# Datascience Capstone Week 3: Torono Neighborhood data

In [1]:
import pandas as pd
import numpy as np
import requests
from bs4 import BeautifulSoup as soup

In [2]:
url='https://en.wikipedia.org/wiki/List_of_postal_codes_of_Canada:_M'

**Using requests to call the url and get the data**

In [3]:
wiki_url=requests.get(url)

## Using Pandas to create the Dataframe

In [4]:
df_wiki=pd.read_html(wiki_url.text)
len(df_wiki),type(df_wiki)

(3, list)

In [5]:
torono_data=df_wiki[0]
torono_data.head()

Unnamed: 0,Postal Code,Borough,Neighborhood
0,M1A,Not assigned,Not assigned
1,M2A,Not assigned,Not assigned
2,M3A,North York,Parkwoods
3,M4A,North York,Victoria Village
4,M5A,Downtown Toronto,"Regent Park, Harbourfront"


In [6]:
torono_data.shape

(180, 3)

**Remove the rows with no assigned borough**

In [7]:
torono_data["Borough"].replace("Not assigned",np.nan,inplace=True)
torono_data.dropna(inplace=True)
torono_data.reset_index(drop=True, inplace=True)
torono_data.head()

Unnamed: 0,Postal Code,Borough,Neighborhood
0,M3A,North York,Parkwoods
1,M4A,North York,Victoria Village
2,M5A,Downtown Toronto,"Regent Park, Harbourfront"
3,M6A,North York,"Lawrence Manor, Lawrence Heights"
4,M7A,Downtown Toronto,"Queen's Park, Ontario Provincial Government"

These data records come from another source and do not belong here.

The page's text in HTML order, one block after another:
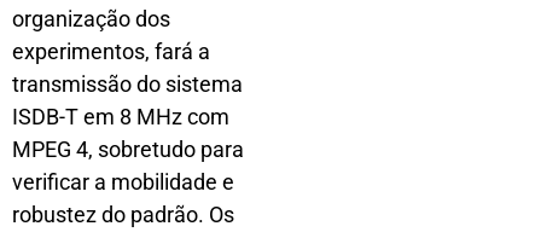
organização dos
experimentos, fará a
transmissão do sistema
ISDB-T em 8 MHz com
MPEG 4, sobretudo para
verificar a mobilidade e
robustez do padrão. Os
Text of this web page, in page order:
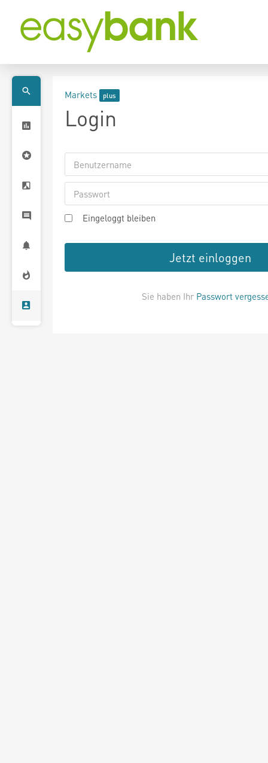
Markets
Login
Eingeloggt bleiben
Jetzt einloggen
Sie haben Ihr Passwort
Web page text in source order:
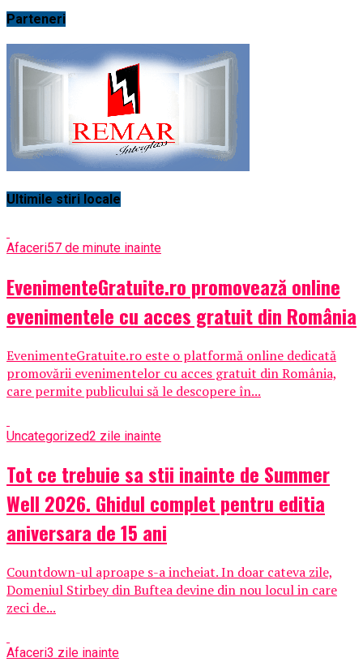
Parteneri
Ultimile stiri locale
Afaceri57 de minute inainte
EvenimenteGratuite.ro promovează online
evenimentele cu acces gratuit din România
EvenimenteGratuite.ro este o platformă online dedicată
promovării evenimentelor cu acces gratuit din România,
care permite publicului să le descopere în...
Uncategorized2 zile inainte
Tot ce trebuie sa stii inainte de Summer
Well 2026. Ghidul complet pentru editia
aniversara de 15 ani
Countdown-ul aproape s-a incheiat. In doar cateva zile,
Domeniul Stirbey din Buftea devine din nou locul in care
zeci de...
Afaceri3 zile inainte
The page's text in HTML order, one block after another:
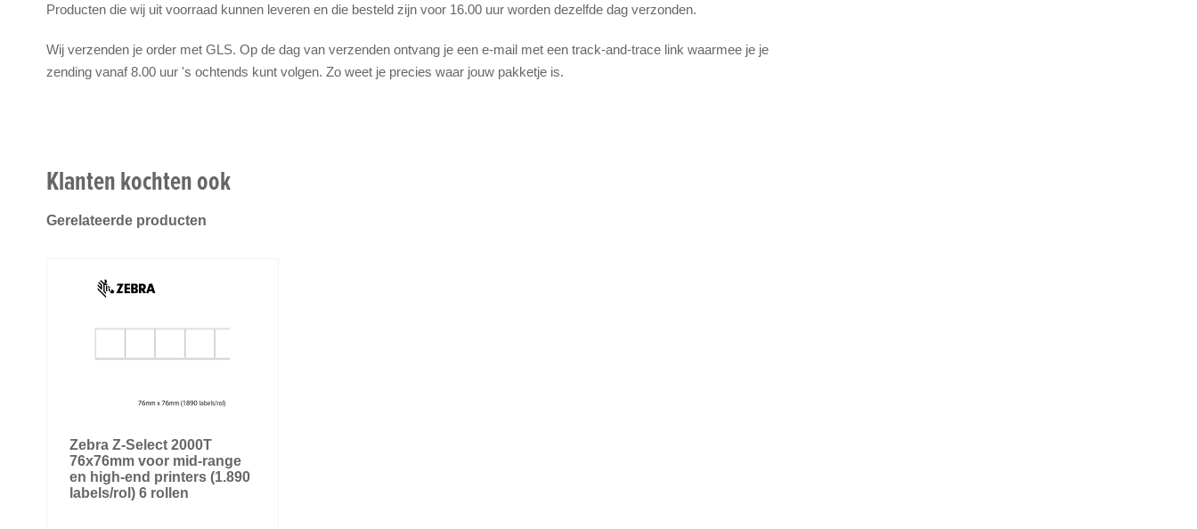
Producten die wij uit voorraad kunnen leveren en die besteld zijn voor 16.00 uur worden dezelfde dag verzonden.
Wij verzenden je order met GLS. Op de dag van verzenden ontvang je een e-mail met een track-and-trace link waarmee je je
zending vanaf 8.00 uur 's ochtends kunt volgen. Zo weet je precies waar jouw pakketje is.
Klanten kochten ook
Gerelateerde producten
Zebra Z-Select 2000T
76x76mm voor mid-range
en high-end printers (1.890
labels/rol) 6 rollen
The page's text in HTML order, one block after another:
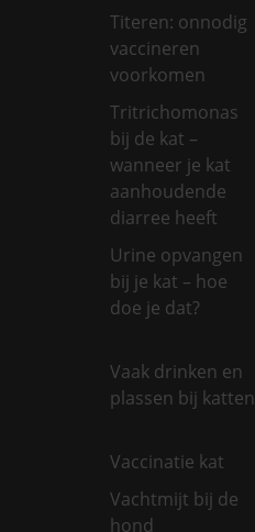
Titeren: onnodig
vaccineren
voorkomen
Tritrichomonas
bij de kat –
wanneer je kat
aanhoudende
diarree heeft
Urine opvangen
bij je kat – hoe
doe je dat?
Vaak drinken en
plassen bij katten
Vaccinatie kat
Vachtmijt bij de
hond
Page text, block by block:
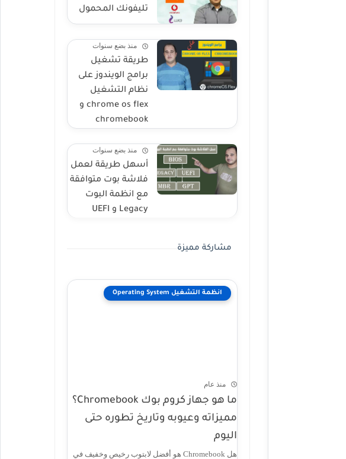
تليفونك المحمول
منذ بضع سنوات
طريقة تشغيل
برامج الويندوز على
نظام التشغيل
chrome os flex و
chromebook
منذ بضع سنوات
أسهل طريقة لعمل
فلاشة بوت متوافقة
مع انظمة البوت
Legacy و UEFI
مشاركة مميزة
انظمة التشغيل Operating System
منذ عام
ما هو جهاز كروم بوك Chromebook؟
مميزاته وعيوبه وتاريخ تطوره حتى
اليوم
هل Chromebook هو أفضل لابتوب رخيص وخفيف في
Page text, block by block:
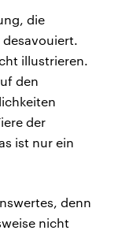
die
desavouiert.
illustrieren.
den
der
ist nur ein
denn
nicht

**Change the "Not assigned" neighborhood with the corresponding borough name**

In [8]:
torono_data[torono_data["Neighborhood"]=="Not assigned"].index

Int64Index([], dtype='int64')

There are no row with the Neighbourhood column containing "Not assigned"

In [9]:
count = 0
for row in range(len(torono_data)):
    if torono_data.iloc[row,2]=="Not assigned":
        torono_data.iloc[row,2]=torono_data.iloc[row,1]
        count=count+1
print("Replaced {} rows".format(count))

Replaced 0 rows


**Combine the Neighbourhoods with the same Postal Code**

In [10]:
torono_data[torono_data.duplicated(subset=["Postal Code"])].index

Int64Index([], dtype='int64')

In [18]:
if len(torono_data["Postal Code"]==set(torono_data["Postal Code"])): #check if there are any rows to modify
    print("No rows with repeating postal codes")
else: #Combine the rows with the same postal code
    for duplicate in torono_data["Postal Code"][torono_data.duplicated(subset=["Postal Code"], keep='first')]:
        comb_borough=""
        for brough in torono_data["Borough"][torono_data["Postal Code"]==duplicate]:
            comb_borough=comb_borough+","+brough
        torono_data["Borough"][torono_data["Postal Code"]==duplicate][0]=comb_borough
    torono_data.drop(axis=0,index=torono_data[torono_data.duplicated(subset=["Postal Code"])].index,inplace=True) 

No rows with repeating postal codes


**Final Shape of the DataFrame**

In [19]:
torono_data.shape

(103, 3)